In the listing below, find the line holding "Catalogue [268, 116]" and the line holding "Entretoise Culbuteur [89, 133]". Write out those two lines and all lines between, exactly, and nothing more.

^^^^

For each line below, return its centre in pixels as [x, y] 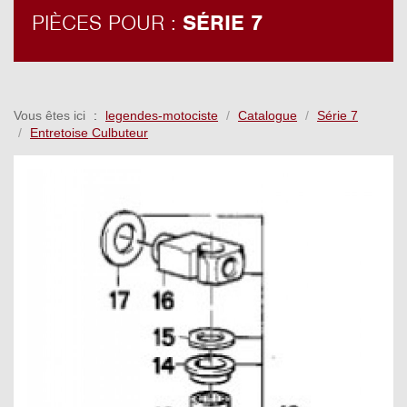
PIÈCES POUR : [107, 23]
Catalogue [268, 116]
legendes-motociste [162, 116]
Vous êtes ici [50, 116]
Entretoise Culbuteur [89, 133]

^^^^

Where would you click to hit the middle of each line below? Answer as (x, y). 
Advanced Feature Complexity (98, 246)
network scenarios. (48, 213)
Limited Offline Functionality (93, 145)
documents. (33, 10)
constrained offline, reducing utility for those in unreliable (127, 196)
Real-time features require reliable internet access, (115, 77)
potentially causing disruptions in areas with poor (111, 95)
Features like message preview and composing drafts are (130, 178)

^^^^

Reply to the task —
Catalogue [268, 116]
legendes-motociste [162, 116]
Vous êtes ici [50, 116]
Entretoise Culbuteur [89, 133]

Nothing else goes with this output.